Exploring Legume-Rhizobia Symbiotic Models for Waterlogging Tolerance

Abstract

Unexpected and increasingly frequent extreme precipitation events result in soil flooding or waterlogging. Legumes have the capacity to establish a symbiotic relationship with endosymbiotic atmospheric dinitrogen-fixing rhizobia, thus contributing to natural nitrogen soil enrichment and reducing the need for chemical fertilization. The impact of waterlogging on nitrogen fixation and legume productivity needs to be considered for crop improvement. This review focuses on the legumes-rhizobia symbiotic models. We aim to summarize the mechanisms underlying symbiosis establishment, nodule development and functioning under waterlogging. The mechanisms of oxygen sensing of the host plant and symbiotic partner are considered in view of recent scientific advances.
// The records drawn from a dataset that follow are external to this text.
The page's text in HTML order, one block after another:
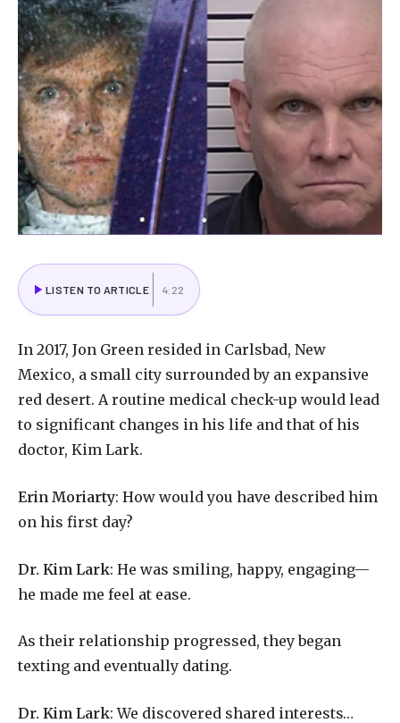
LISTEN TO ARTICLE 4:22
In 2017, Jon Green resided in Carlsbad, New
Mexico, a small city surrounded by an expansive
red desert. A routine medical check-up would lead
to significant changes in his life and that of his
doctor, Kim Lark.
Erin Moriarty: How would you have described him
on his first day?
Dr. Kim Lark: He was smiling, happy, engaging—
he made me feel at ease.
As their relationship progressed, they began
texting and eventually dating.
Dr. Kim Lark: We discovered shared interests…
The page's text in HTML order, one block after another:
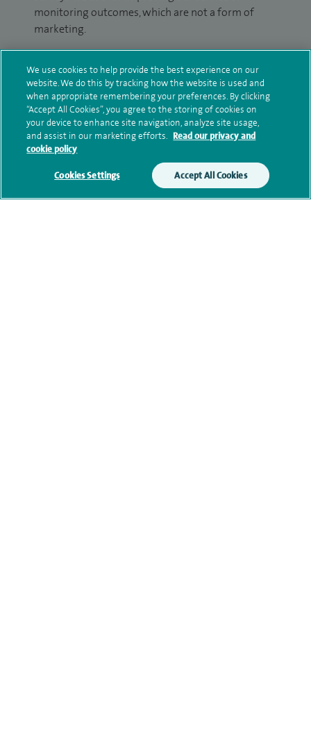
monitoring outcomes, which are not a form of
marketing.
your enquiry. For further information, please see
ourprivacy policy .
Submit my enquiry
We use cookies to help provide the best experience on our
website. We do this by tracking how the website is used and
when appropriate remembering your preferences. By clicking
“Accept All Cookies”, you agree to the storing of cookies on
your device to enhance site navigation, analyze site usage,
and assist in our marketing efforts. Read our privacy and
cookie policy
Cookies Settings Accept All Cookies
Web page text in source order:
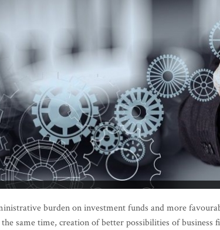
burden on investment funds and more
same time, creation of better possibilities of business
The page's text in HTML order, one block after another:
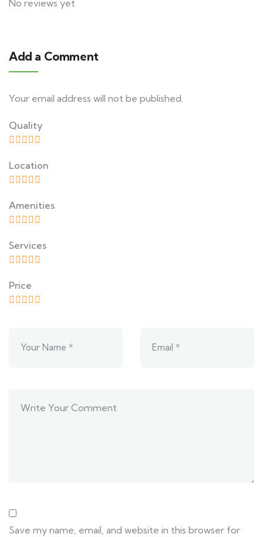
No reviews yet
Add a Comment
Your email address will not be published.
Save my name, email, and website in this browser for
Quality
Location
Amenities
Services
Price
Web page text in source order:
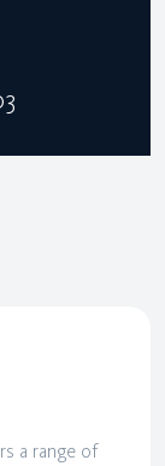
a range of
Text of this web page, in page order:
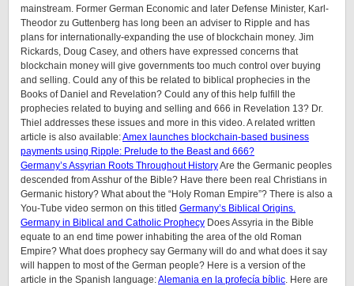
mainstream. Former German Economic and later Defense Minister, Karl-
Theodor zu Guttenberg has long been an adviser to Ripple and has
plans for internationally-expanding the use of blockchain money. Jim
Rickards, Doug Casey, and others have expressed concerns that
blockchain money will give governments too much control over buying
and selling. Could any of this be related to biblical prophecies in the
Books of Daniel and Revelation? Could any of this help fulfill the
prophecies related to buying and selling and 666 in Revelation 13? Dr.
Thiel addresses these issues and more in this video. A related written
article is also available:Amex launches blockchain-based business
payments using Ripple: Prelude to the Beast and 666?
Germany’s Assyrian Roots Throughout HistoryAre the Germanic peoples
descended from Asshur of the Bible? Have there been real Christians in
Germanic history? What about the “Holy Roman Empire”? There is also a
You-Tube video sermon on this titled Germany’s Biblical Origins.
Germany in Biblical and Catholic Prophecy Does Assyria in the Bible
equate to an end time power inhabiting the area of the old Roman
Empire? What does prophecy say Germany will do and what does it say
will happen to most of the German people? Here is a version of the
article in the Spanish language:Alemania en la profecía bíblic. Here are
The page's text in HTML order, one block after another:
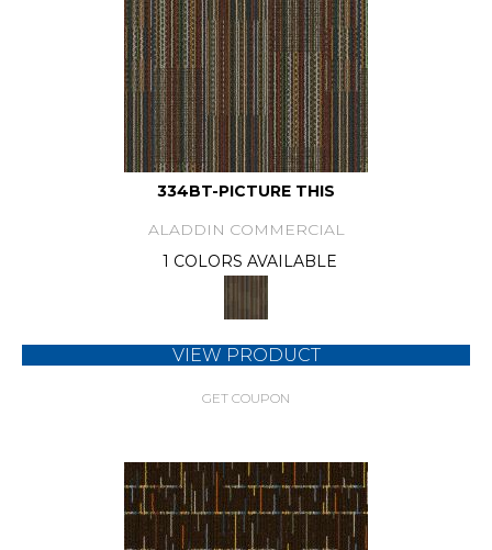
334BT-PICTURE THIS
ALADDIN COMMERCIAL
1 COLORS AVAILABLE
VIEW PRODUCT
GET COUPON
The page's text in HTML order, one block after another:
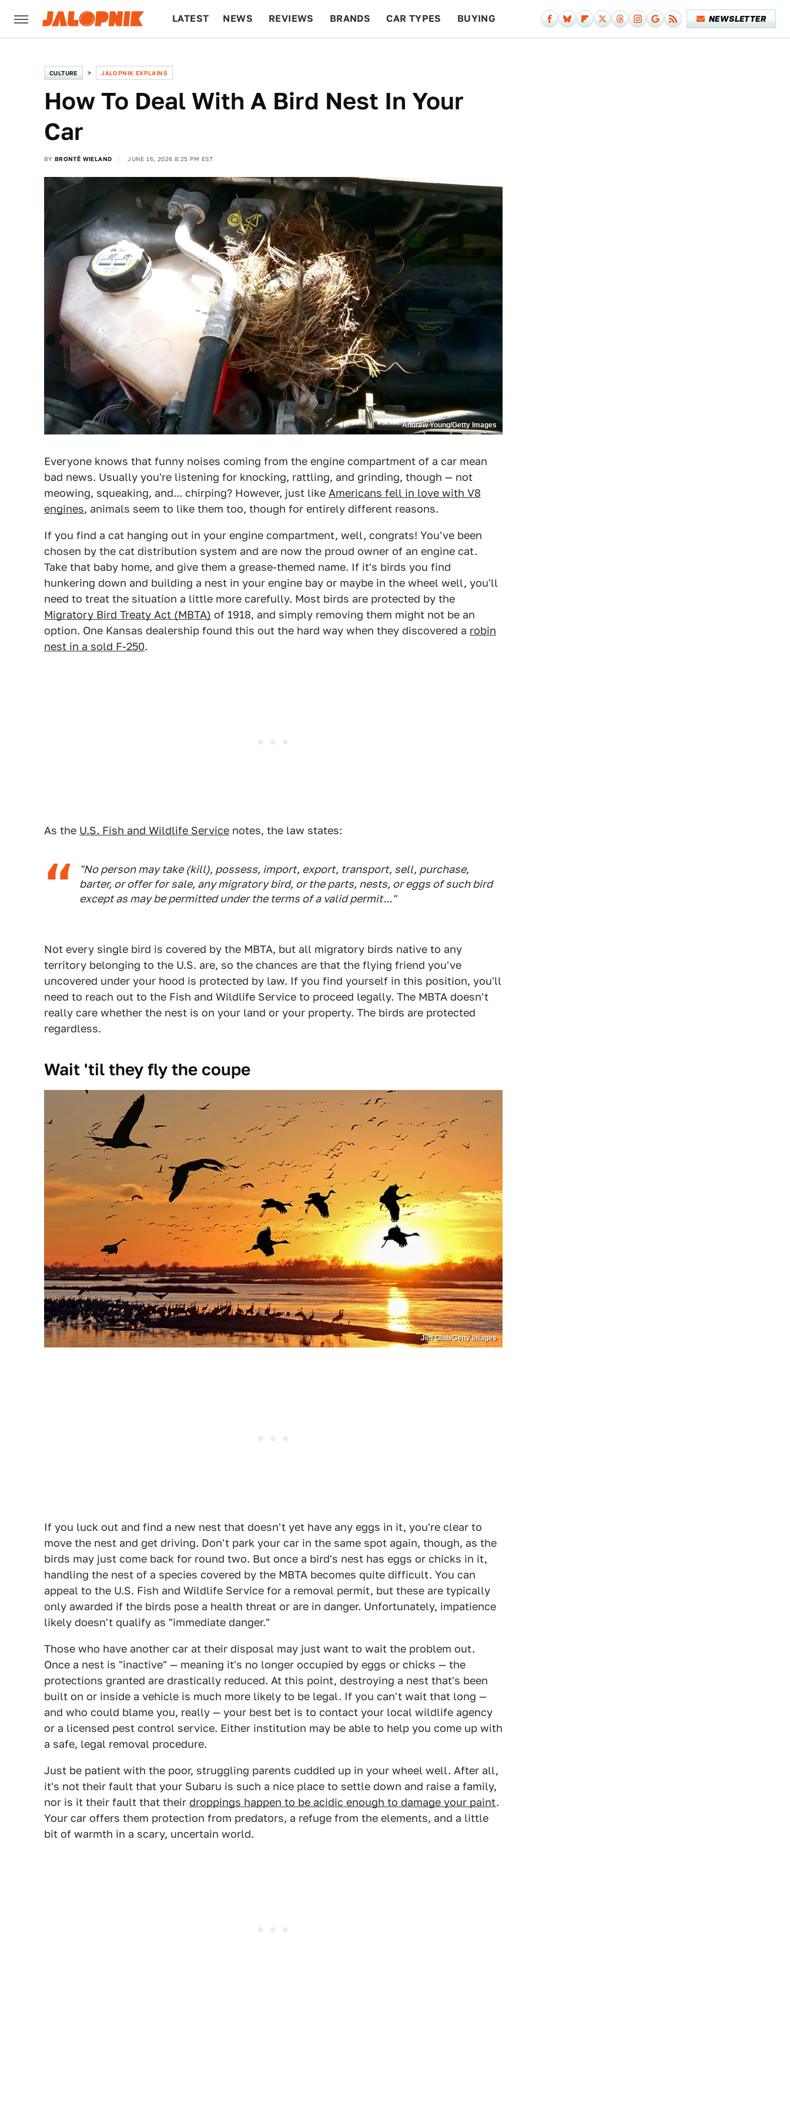
LATEST NEWS REVIEWS BRANDS CAR TYPES BUYING NEWSLETTER
CULTURE JALOPNIK EXPLAINS
How To Deal With A Bird Nest In Your
Car
BY BRONTË WIELAND JUNE 16, 2026 8:25 PM EST
Andrew Young/Getty Images
Everyone knows that funny noises coming from the engine compartment of a car mean
bad news. Usually you're listening for knocking, rattling, and grinding, though — not
meowing, squeaking, and... chirping? However, just like Americans fell in love with V8
engines, animals seem to like them too, though for entirely different reasons.
If you find a cat hanging out in your engine compartment, well, congrats! You've been
chosen by the cat distribution system and are now the proud owner of an engine cat.
Take that baby home, and give them a grease-themed name. If it's birds you find
hunkering down and building a nest in your engine bay or maybe in the wheel well, you'll
need to treat the situation a little more carefully. Most birds are protected by the
Migratory Bird Treaty Act (MBTA) of 1918, and simply removing them might not be an
option. One Kansas dealership found this out the hard way when they discovered a robin
nest in a sold F-250.
As the U.S. Fish and Wildlife Service notes, the law states:
"No person may take (kill), possess, import, export, transport, sell, purchase,
barter, or offer for sale, any migratory bird, or the parts, nests, or eggs of such bird
except as may be permitted under the terms of a valid permit..."
Not every single bird is covered by the MBTA, but all migratory birds native to any
territory belonging to the U.S. are, so the chances are that the flying friend you've
uncovered under your hood is protected by law. If you find yourself in this position, you'll
need to reach out to the Fish and Wildlife Service to proceed legally. The MBTA doesn't
really care whether the nest is on your land or your property. The birds are protected
regardless.
Wait 'til they fly the coupe
Jim Glab/Getty Images
If you luck out and find a new nest that doesn't yet have any eggs in it, you're clear to
move the nest and get driving. Don't park your car in the same spot again, though, as the
birds may just come back for round two. But once a bird's nest has eggs or chicks in it,
handling the nest of a species covered by the MBTA becomes quite difficult. You can
appeal to the U.S. Fish and Wildlife Service for a removal permit, but these are typically
only awarded if the birds pose a health threat or are in danger. Unfortunately, impatience
likely doesn't qualify as "immediate danger."
Those who have another car at their disposal may just want to wait the problem out.
Once a nest is "inactive" — meaning it's no longer occupied by eggs or chicks — the
protections granted are drastically reduced. At this point, destroying a nest that's been
built on or inside a vehicle is much more likely to be legal. If you can't wait that long —
and who could blame you, really — your best bet is to contact your local wildlife agency
or a licensed pest control service. Either institution may be able to help you come up with
a safe, legal removal procedure.
Just be patient with the poor, struggling parents cuddled up in your wheel well. After all,
it's not their fault that your Subaru is such a nice place to settle down and raise a family,
nor is it their fault that their droppings happen to be acidic enough to damage your paint.
Your car offers them protection from predators, a refuge from the elements, and a little
bit of warmth in a scary, uncertain world.
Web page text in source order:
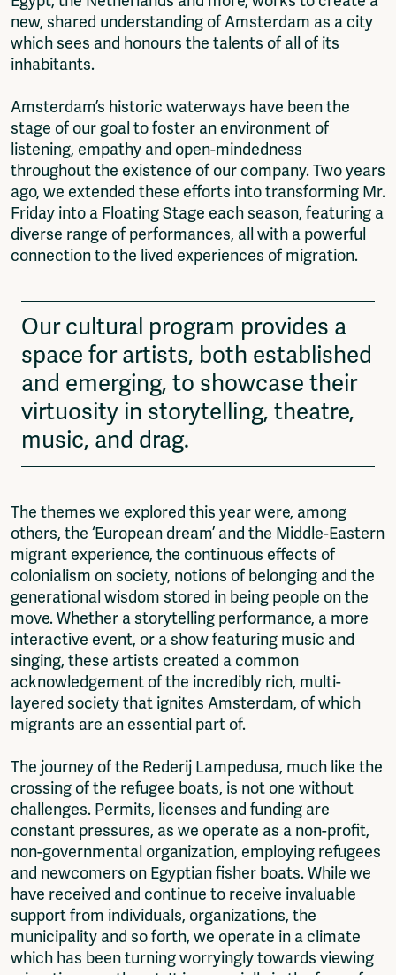
new, shared understanding of Amsterdam as a city
which sees and honours the talents of all of its
inhabitants.
Amsterdam’s historic waterways have been the
stage of our goal to foster an environment of
listening, empathy and open-mindedness
throughout the existence of our company. Two years
ago, we extended these efforts into transforming Mr.
Friday into a Floating Stage each season, featuring a
diverse range of performances, all with a powerful
connection to the lived experiences of migration.
Our cultural program provides a
space for artists, both established
and emerging, to showcase their
virtuosity in storytelling, theatre,
music, and drag.
The themes we explored this year were, among
others, the ‘European dream’ and the Middle-Eastern
migrant experience, the continuous effects of
colonialism on society, notions of belonging and the
generational wisdom stored in being people on the
move. Whether a storytelling performance, a more
interactive event, or a show featuring music and
singing, these artists created a common
acknowledgement of the incredibly rich, multi-
layered society that ignites Amsterdam, of which
migrants are an essential part of.
The journey of the Rederij Lampedusa, much like the
crossing of the refugee boats, is not one without
challenges. Permits, licenses and funding are
constant pressures, as we operate as a non-profit,
non-governmental organization, employing refugees
and newcomers on Egyptian fisher boats. While we
have received and continue to receive invaluable
support from individuals, organizations, the
municipality and so forth, we operate in a climate
which has been turning worryingly towards viewing

Keywords: hypoxia; legumes; nitric oxide; oxygen sensing; symbiosis; waterlogging.

FIGURE 1

The main O₂-sensing pathways described in plants (identified in Arabidopsis and hypothesized to be present in M. truncatula) and S. meliloti N₂-fixing bacteria. (A) In Arabidopsis, the Cys branch of the N-end rule pathway for protein degradation allows the O₂-dependent regulation of gene expression (Licausi et al., 2013). ERF-VIIs are a class of transcription factors characterized by a conserved N-termini (N-degron) in which Cys₂ determines the protein’s fate in response to O₂ level inside the cell. In aerobic conditions (left), ERF-VIIs are unable to activate the transcription of anaerobic genes. In these conditions, Met Aminopeptidase (MetAP) removes the N-terminal Met, and PCOs oxidize the resulting exposed Cys (C^∗) (Weits et al., 2014; White et al., 2017). After arginylation by Arginyl Transferases (ATE1-2), an Ubiquitin Ligase (PRT6) identifies the proteins as a degradation substrate for the 26S proteasome. Under O₂ deficient conditions (right), the efficiency of ERF-VIIs oxidation is dampened, allowing the stabilization and translocation into the nucleus to finally induce a set of anaerobic genes (Kosmacz et al., 2015), with Arabidopsis RAP2.2 and RAP2.12 playing a major role in comparison to the other ERF-VIIs (Bui et al., 2015). This also happens through fine regulation controlled by the Hypoxia Response Attenuator (HRA1), which antagonizes RAP2.12 through a feedback mechanism that enables a flexible response to different levels of O₂ availability (Giuntoli et al., 2014, 2017). The cis-regulatory element Hypoxia Responsive Promoter Element (HRPE) has been identified as being enriched in some hypoxia-responsive genes (Gasch et al., 2016). (B) FixL-FixJ two-component regulatory system in S. meliloti symbiotic bacteria regulates the expression of nif and fix gene clusters in an O₂-dependent way. In free-living bacteria (left), FixL is inhibited by the binding of O₂ to the heme moiety inside the PAS domain. By establishing symbiosis with the plant, nodule formation gives rise to a microoxic environment surrounding the microbial cells (right). In turn, FixL is activated by auto-phosphorylation and transfers the phosphoryl group to the FixJ transcriptional activator, thus regulating nif and fix genes expression.